When you start dumping your HAR file, you'll find that your HAR file is empty with the ALPHA script. This is because you are not adding the proxy to the settings for Firefox, meaning that it will just connect directly bypassing your proxy.
What about BETA?
This code is written correctly as far as connecting to the proxy, although personally I prefer adding the proxy to the capabilities and passing those through. The code for that is:
cap = webdriver.DesiredCapabilities.FIREFOX.copy()

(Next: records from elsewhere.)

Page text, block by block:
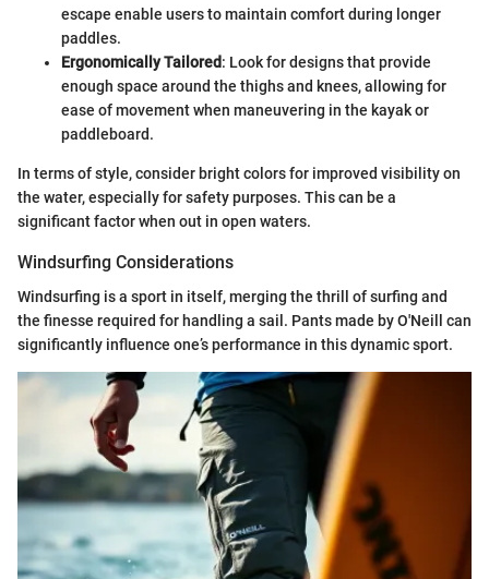
escape enable users to maintain comfort during longer
paddles.
Ergonomically Tailored: Look for designs that provide
enough space around the thighs and knees, allowing for
ease of movement when maneuvering in the kayak or
paddleboard.
In terms of style, consider bright colors for improved visibility on
the water, especially for safety purposes. This can be a
significant factor when out in open waters.
Windsurfing Considerations
Windsurfing is a sport in itself, merging the thrill of surfing and
the finesse required for handling a sail. Pants made by O'Neill can
significantly influence one’s performance in this dynamic sport.
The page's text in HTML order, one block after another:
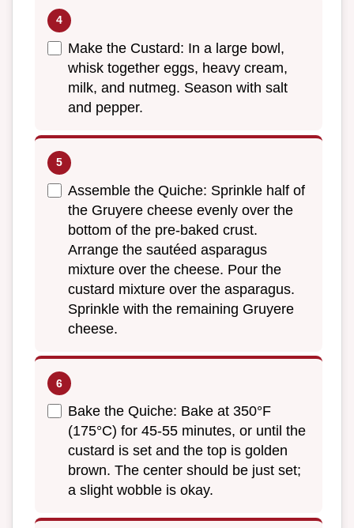
Make the Custard: In a large bowl,
whisk together eggs, heavy cream,
milk, and nutmeg. Season with salt
and pepper.
Assemble the Quiche: Sprinkle half of
the Gruyere cheese evenly over the
bottom of the pre-baked crust.
Arrange the sautéed asparagus
mixture over the cheese. Pour the
custard mixture over the asparagus.
Sprinkle with the remaining Gruyere
cheese.
Bake the Quiche: Bake at 350°F
(175°C) for 45-55 minutes, or until the
custard is set and the top is golden
brown. The center should be just set;
a slight wobble is okay.
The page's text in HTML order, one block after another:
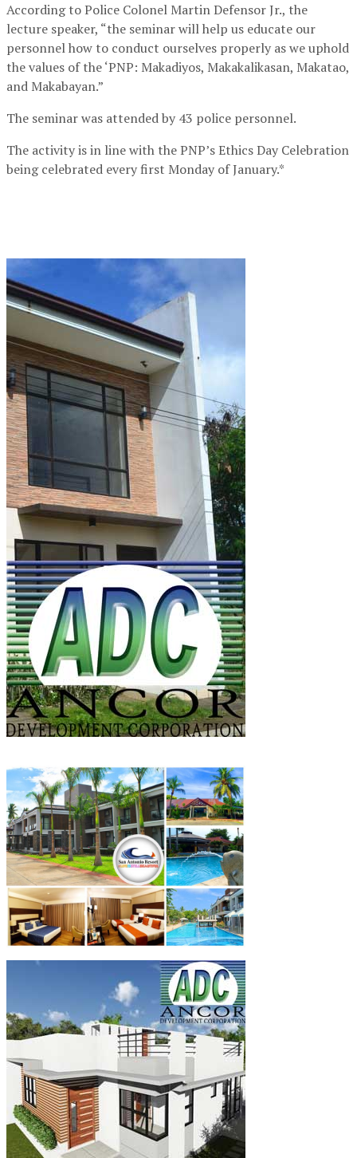
According to Police Colonel Martin Defensor Jr., the
lecture speaker, “the seminar will help us educate our
personnel how to conduct ourselves properly as we uphold
the values of the ‘PNP: Makadiyos, Makakalikasan, Makatao,
and Makabayan.”
The seminar was attended by 43 police personnel.
The activity is in line with the PNP’s Ethics Day Celebration
being celebrated every first Monday of January.*
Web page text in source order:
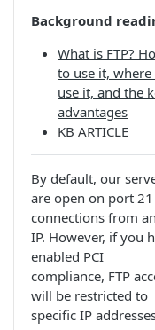
Background
What is FTP?
to use it, where
use it, and the
advantages
KB ARTICLE
By default, our
are open on port
connections from
IP. However, if you
enabled PCI
compliance, FTP
will be restricted to
specific IP
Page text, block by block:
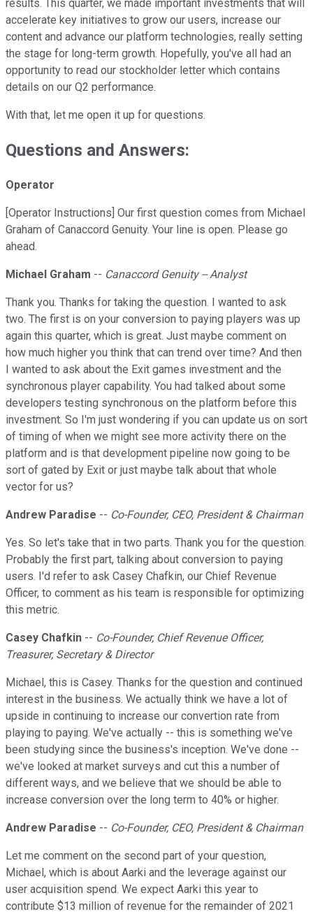
results. This quarter, we made important investments that will
accelerate key initiatives to grow our users, increase our
content and advance our platform technologies, really setting
the stage for long-term growth. Hopefully, you've all had an
opportunity to read our stockholder letter which contains
details on our Q2 performance.
With that, let me open it up for questions.
Questions and Answers:
Operator
[Operator Instructions] Our first question comes from Michael
Graham of Canaccord Genuity. Your line is open. Please go
ahead.
Michael Graham -- Canaccord Genuity -- Analyst
Thank you. Thanks for taking the question. I wanted to ask
two. The first is on your conversion to paying players was up
again this quarter, which is great. Just maybe comment on
how much higher you think that can trend over time? And then
I wanted to ask about the Exit games investment and the
synchronous player capability. You had talked about some
developers testing synchronous on the platform before this
investment. So I'm just wondering if you can update us on sort
of timing of when we might see more activity there on the
platform and is that development pipeline now going to be
sort of gated by Exit or just maybe talk about that whole
vector for us?
Andrew Paradise -- Co-Founder, CEO, President & Chairman
Yes. So let's take that in two parts. Thank you for the question.
Probably the first part, talking about conversion to paying
users. I'd refer to ask Casey Chafkin, our Chief Revenue
Officer, to comment as his team is responsible for optimizing
this metric.
Casey Chafkin -- Co-Founder, Chief Revenue Officer,
Treasurer, Secretary & Director
Michael, this is Casey. Thanks for the question and continued
interest in the business. We actually think we have a lot of
upside in continuing to increase our convertion rate from
playing to paying. We've actually -- this is something we've
been studying since the business's inception. We've done --
we've looked at market surveys and cut this a number of
different ways, and we believe that we should be able to
increase conversion over the long term to 40% or higher.
Andrew Paradise -- Co-Founder, CEO, President & Chairman
Let me comment on the second part of your question,
Michael, which is about Aarki and the leverage against our
user acquisition spend. We expect Aarki this year to
contribute $13 million of revenue for the remainder of 2021
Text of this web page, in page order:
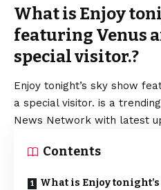
What is Enjoy
featuring Venus
special visitor.?
Enjoy tonight’s sky show
a special visitor. is a
News Network with latest
Contents
What is Enjoy
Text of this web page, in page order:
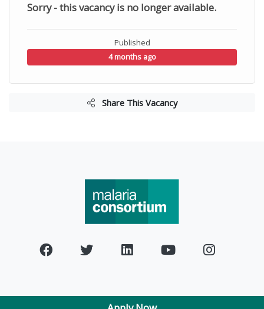
Sorry - this vacancy is no longer available.
Published
4 months ago
Share This Vacancy
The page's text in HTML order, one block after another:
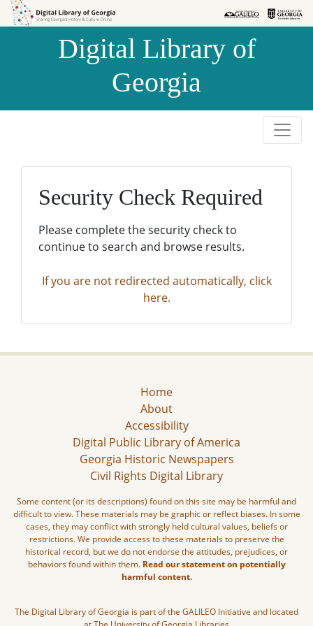
Skip to
Skip to
Digital Library of
Georgia
Security Check Required
Please complete the security check to
continue to search and browse results.
If you are not redirected automatically, click
here.
Home
About
Accessibility
Digital Public Library of America
Georgia Historic Newspapers
Civil Rights Digital Library
Some content (or its descriptions) found on this site may be harmful and
difficult to view. These materials may be graphic or reflect biases. In some
cases, they may conflict with strongly held cultural values, beliefs or
restrictions. We provide access to these materials to preserve the
historical record, but we do not endorse the attitudes, prejudices, or
behaviors found within them. Read our statement on potentially
harmful content.
The Digital Library of Georgia is part of the GALILEO Initiative and located
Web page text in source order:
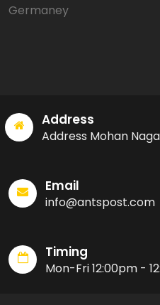
Germaney
Address
Address Mohan
Email
info@antspost.com
Timing
Mon-Fri 12:00pm -

proxy.add_to_capabilities(cap)
driver = webdriver.Firefox(capabilities=cap)
I would guess that your issue lies with the proxy itself. Check the bmp.log and/or server.log files in the location of the python script and see what it is saying if something is going wrong.
Another alternative is that selenium is reporting back that the webpage has loaded before it actually has finished getting all of the elements, and as such your proxy is shutting down too early. Try making the script wait a bit longer before shutting down the proxy, or running it interactively through the interpreter.